Mon idée était faite depuis des années déjà; devant cette situation, il était évident que j’aurais recours à l’avortement. Sans questionnement. Mais, tout de même, de nouvelles questions me sont apparues.

De quoi aurait-il eu l’air, ce bébé qui me donnait déjà des nausées? Aurait-il les yeux de son papa? Peut-être mon nez? Aurait-il ressemblé à ses sœurs? Aurait-il été un garçon ou bien une fille?

Et ses sœurs, comment auraient-elles trouvé la nouvelle? Probablement qu’elles auraient été emballées.
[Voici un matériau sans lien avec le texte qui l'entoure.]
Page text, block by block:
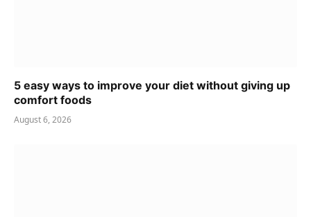
5 easy ways to improve your diet without giving up
comfort foods
August 6, 2026
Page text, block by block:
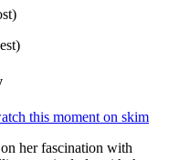
this moment on skim
her fascination with
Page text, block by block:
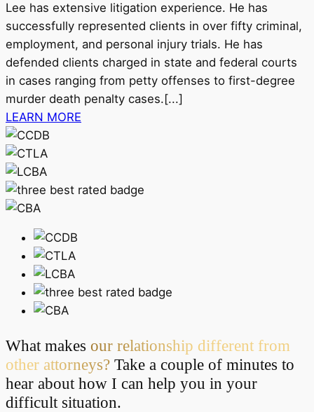
Lee has extensive litigation experience. He has
successfully represented clients in over fifty criminal,
employment, and personal injury trials. He has
defended clients charged in state and federal courts
in cases ranging from petty offenses to first-degree
murder death penalty cases.[...]
LEARN MORE
What makes our relationship different from
other attorneys? Take a couple of minutes to
hear about how I can help you in your
difficult situation.
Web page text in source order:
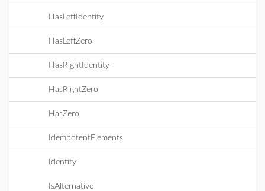
HasLeftIdentity
HasLeftZero
HasRightIdentity
HasRightZero
HasZero
IdempotentElements
Identity
IsAlternative
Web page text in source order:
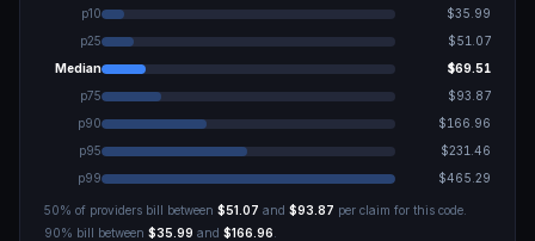
p10
$35.99
p25
$51.07
Median
$69.51
p75
$93.87
p90
$166.96
p95
$231.46
p99
$465.29
50% of providers bill between $51.07 and $93.87 per claim for this code.
90% bill between $35.99 and $166.96
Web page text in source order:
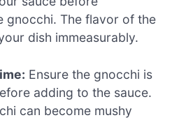
gnocchi. The flavor of the
dish immeasurably.
Ensure the gnocchi is
adding to the sauce.
can become mushy
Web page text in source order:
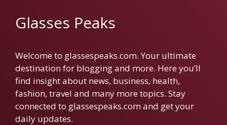
Glasses Peaks
Welcome to glassespeaks.com. Your ultimate
destination for blogging and more. Here you’ll
find insight about news, business, health,
fashion, travel and many more topics. Stay
connected to glassespeaks.com and get your
daily updates.
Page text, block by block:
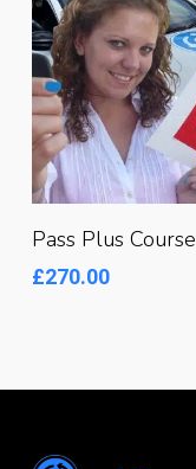
Read More
Pass Plus Course
£270.00
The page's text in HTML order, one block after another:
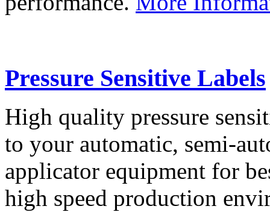
Pressure Sensitive Labels
High quality pressure
to your automatic, semi-
applicator equipment for
high speed production
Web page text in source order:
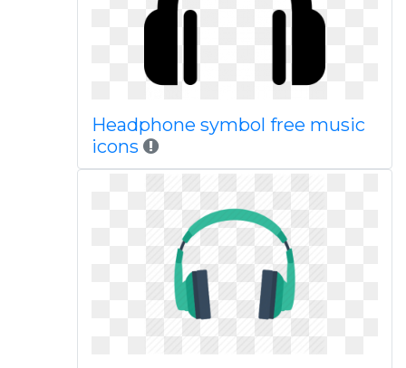
Headphone symbol free music
icons
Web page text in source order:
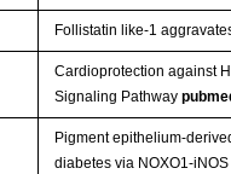
Follistatin like-1
Cardioprotection against
Signaling Pathway
Pigment
diabetes via
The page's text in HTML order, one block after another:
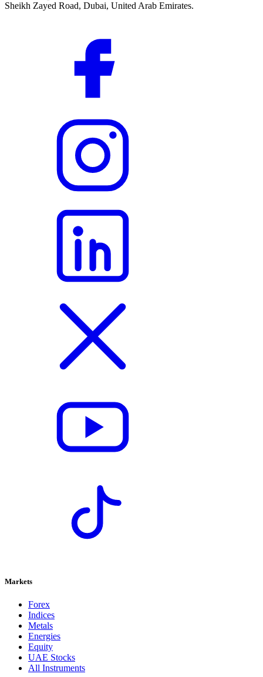
Sheikh Zayed Road, Dubai, United Arab Emirates.
Markets
Forex
Indices
Metals
Energies
Equity
UAE Stocks
All Instruments

Comment l’aurait-on appelé? La question qui tue quand tu attends un enfant. Un choix déterminant! Un nom grandiose parce qu’on attendrait de lui des choses toutes aussi grandes? Ou bien un nom bien ordinaire qu’il partagerait avec quatre ou cinq enfants de sa classe tout au long de ses années scolaires? Un nom composé qu’il aurait de la difficulté à écrire? Ou bien un nom très court? Nous serions-nous entendus sur un nom ou j’aurais cherché toute seule de mon côté et mon chum aurait approuvé ou refusé mes suggestions?

Aurait-il été en santé? J’avoue avoir bu beaucoup trop de vin alors qu’il était passager clandestin. Aurais-je été une maman empathique? J’ai si peu de tolérance pour les gens qui se plaignent d’être malades. J’aurais pu lui prodiguer de bons soins et mon chum est presqu’un pharmacien; à nous deux, on aurait su veiller à son bien-être. Mais la santé, c’est quelque chose qu’il nous est impossible de contrôler. Aurais-je pu être une bonne maman pour un enfant malade?
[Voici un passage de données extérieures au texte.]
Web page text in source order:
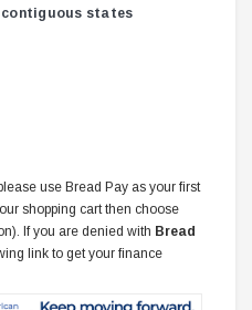
contiguous states
use Bread Pay as your first
shopping cart then choose
If you are denied with Bread
link to get your finance
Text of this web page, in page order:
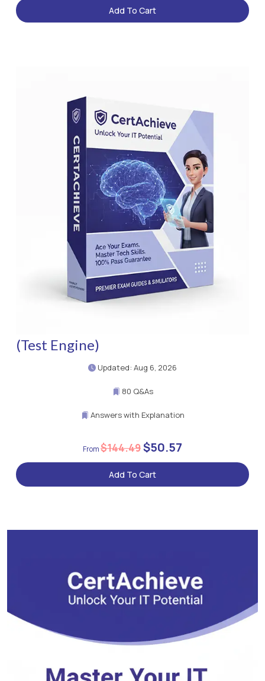
Add To Cart
(Test Engine)
Updated: Aug 6, 2026
80 Q&As
Answers with Explanation
$144.49$50.57
Add To Cart
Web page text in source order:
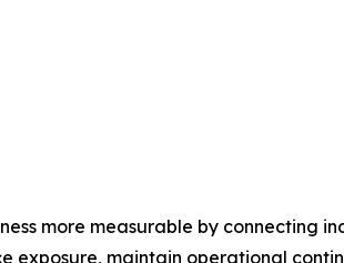
more measurable by connecting
exposure, maintain operational
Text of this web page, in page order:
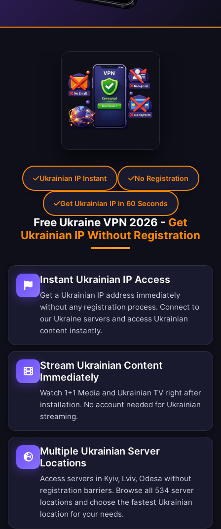
Free Ukraine VPN 2026 - Get
Ukrainian IP Without Registration
Instant Ukrainian IP Access
Get a Ukrainian IP address immediately
without any registration process. Connect to
our Ukraine servers and access Ukrainian
content instantly.
Stream Ukrainian Content
Immediately
Watch 1+1 Media and Ukrainian TV right after
installation. No account needed for Ukrainian
streaming.
Multiple Ukrainian Server
Locations
Access servers in Kyiv, Lviv, Odesa without
registration barriers. Browse all 534 server
locations and choose the fastest Ukrainian
location for your needs.
Ukrainian IP Instant No Registration
Get Ukrainian IP in 60 Seconds
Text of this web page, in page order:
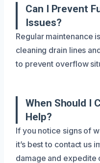
Can I Prevent
Issues?
Regular maintenance
cleaning drain lines
to prevent overflow
When Should I
Help?
If you notice signs of
it’s best to contact us
damage and expedite
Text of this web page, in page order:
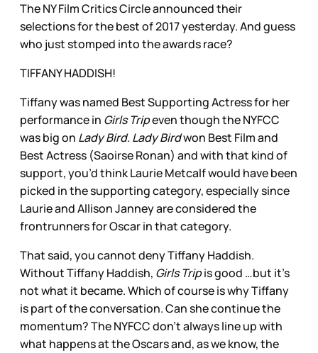
The NY Film Critics Circle announced their
selections for the best of 2017 yesterday. And guess
who just stomped into the awards race?
TIFFANY HADDISH!
Tiffany was named Best Supporting Actress for her
performance in Girls Tripeven though the NYFCC
was big on Lady Bird. Lady Birdwon Best Film and
Best Actress (Saoirse Ronan) and with that kind of
support, you’d think Laurie Metcalf would have been
picked in the supporting category, especially since
Laurie and Allison Janney are considered the
frontrunners for Oscar in that category.
That said, you cannot deny Tiffany Haddish.
Without Tiffany Haddish, Girls Tripis good …but it’s
not what it became. Which of course is why Tiffany
is part of the conversation. Can she continue the
momentum? The NYFCC don’t always line up with
what happens at the Oscars and, as we know, the
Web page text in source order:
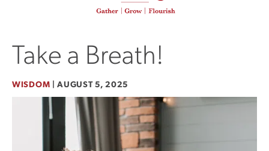
Take a Breath!
WISDOM |AUGUST 5, 2025
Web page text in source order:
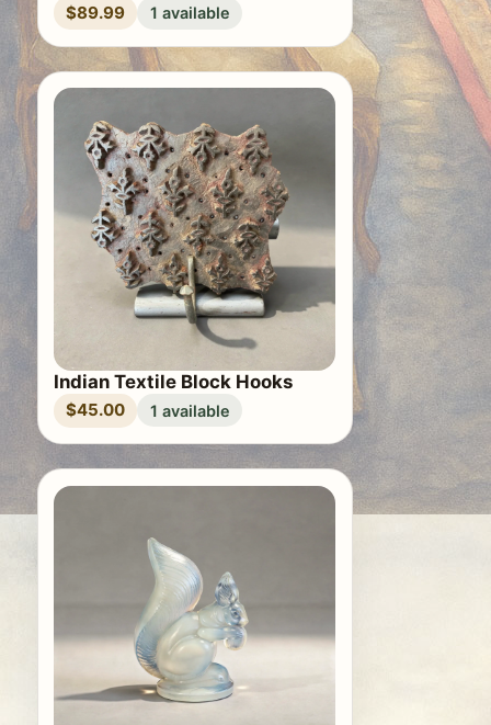
$89.99 1 available
Indian Textile Block Hooks
$45.00 1 available
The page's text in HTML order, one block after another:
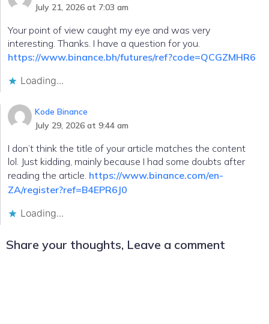
July 21, 2026 at 7:03 am
Your point of view caught my eye and was very
interesting. Thanks. I have a question for you.
https://www.binance.bh/futures/ref?code=QCGZMHR6
Loading...
Kode Binance
July 29, 2026 at 9:44 am
I don’t think the title of your article matches the content
lol. Just kidding, mainly because I had some doubts after
reading the article. https://www.binance.com/en-
ZA/register?ref=B4EPR6J0
Loading...
Share your thoughts, Leave a comment
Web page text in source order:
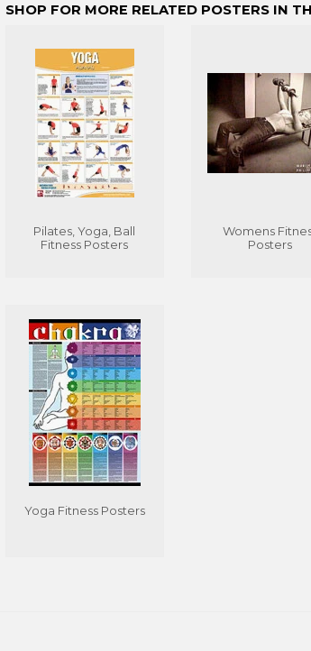
SHOP FOR MORE RELATED POSTERS IN
Pilates, Yoga, Ball
Fitness Posters
Womens
Posters
Yoga Fitness Posters
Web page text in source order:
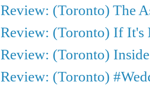
Review: (Toronto) The
Review: (Toronto) If It's
Review: (Toronto)
Review: (Toronto)
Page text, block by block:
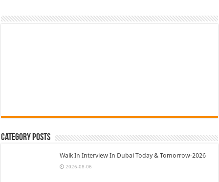
Category Posts
Walk In Interview In Dubai Today & Tomorrow-2026
2026-08-06
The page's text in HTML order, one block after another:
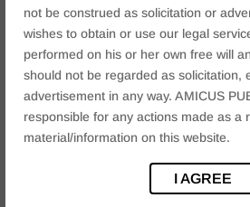
not be construed as solicitation or
wishes to obtain or use our legal
performed on his or her own free will
should not be regarded as solicitation,
advertisement in any way. AMICUS
responsible for any actions made as a
material/information on this website.
I AGREE
Personal Insolvency Under the
Bankruptcy Code (IBC): What
Guarantors Should Know March
Categories
Arbitration & ADR Matter
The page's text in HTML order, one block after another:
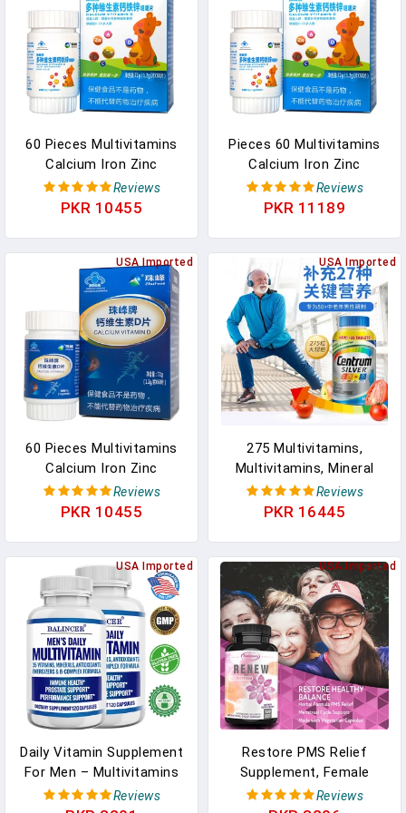
60 Pieces Multivitamins
Calcium Iron Zinc
Children's Growth
Supplement Calcium Iron
Reviews
PKR 10455
Pieces 60 Multivitamins
Calcium Iron Zinc
Children's Growth
Supplement Calcium Iron
Reviews
PKR 11189
USA Imported
60 Pieces Multivitamins
Calcium Iron Zinc
Selenium Multivitamin
Supplement For Mddle-
Reviews
PKR 10455
USA Imported
275 Multivitamins,
Multivitamins, Mineral
Supplements And
Multivitamins Tablets Are
Pakistan
Reviews
PKR 16445
USA Imported
Daily Vitamin Supplement
For Men – Multivitamins
And Minerals,
Reviews
USA Imported
Restore PMS Relief
Supplement, Female
Hormone Balance
Reviews

Aurait-il été agréable? Gentil? Autonome? Heureux? Aurait-il eu beaucoup d’amis ou très peu? Aurait-il été intelligent? Un peu tannant? Petit ou bien grand? M’aurait-il donné des cheveux blancs? Aurait-il testé ma patience? Fort probablement, j’ai la mèche courte, c’est connu. J’aurais assurément pleuré plusieurs fois.
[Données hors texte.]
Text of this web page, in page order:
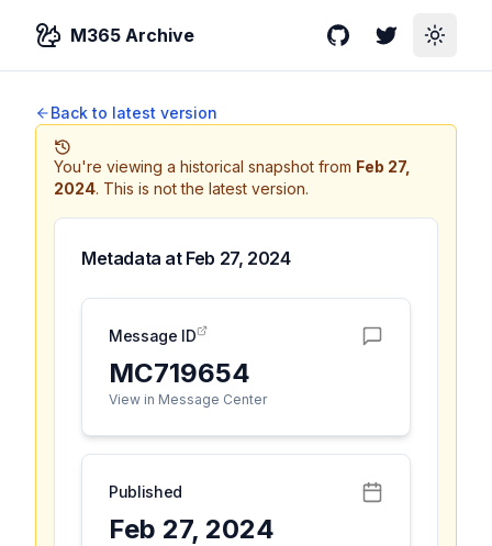
M365 Archive GitHubTwitterToggle
Back to latest version
You're viewing a historical snapshot from Feb 27,
2024. This is not the latest version.
Metadata at Feb 27, 2024
Message ID
MC719654
View in Message Center
Published
Feb 27, 2024
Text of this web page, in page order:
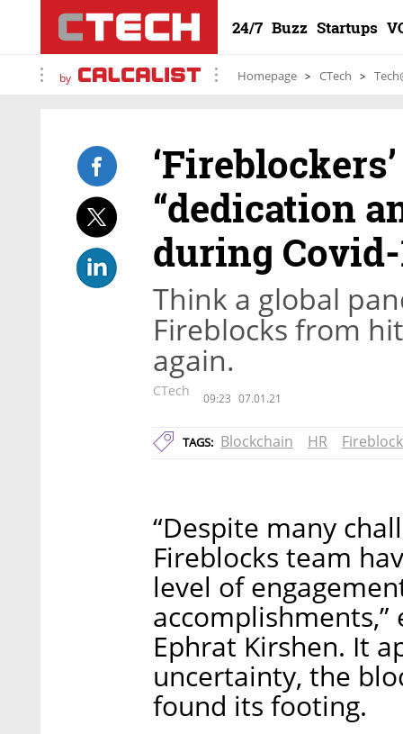
24/7 Buzz Startups
by Homepage CTech
“dedication
during
Think a global
Fireblocks from
again.
CTech 09:23 07.01.21
TAGS: Blockchain HR
“Despite many
Fireblocks team
level of
accomplishments,”
Ephrat Kirshen. It
uncertainty, the
found its footing.
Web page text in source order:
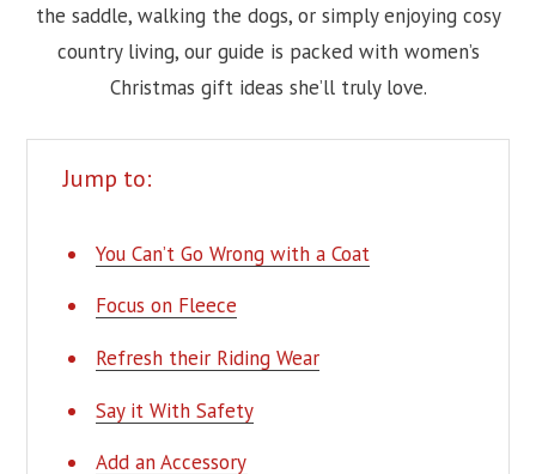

Toutes ces questions m’ont traversé l’esprit, mais je suis en paix avec le fait qu’elles ne trouveront pas leurs réponses. Je ne saurai pas qui ce foetus aurait pu être. J’assume ma décision d’y aller de l’avant avec l’avortement. En y pensant, j’ai des larmes de soulagement. Soulagée de pouvoir choisir de garder ma vie comme elle est actuellement. Soulagée de ne pas me rendre malheureuse à élever un enfant qui n’est pas désiré par deux parents qui en ont déjà plein les bras. Soulagée aussi et surtout d’être aussi certaine de mon choix et soulagée d’avoir un chum présent, qui m’appuie, tout près derrière moi. Mais reste que j’aurai peut-être quelques fois, l’espace de courts instants, une petite pensée pour ce petit passager clandestin qui n’est plus.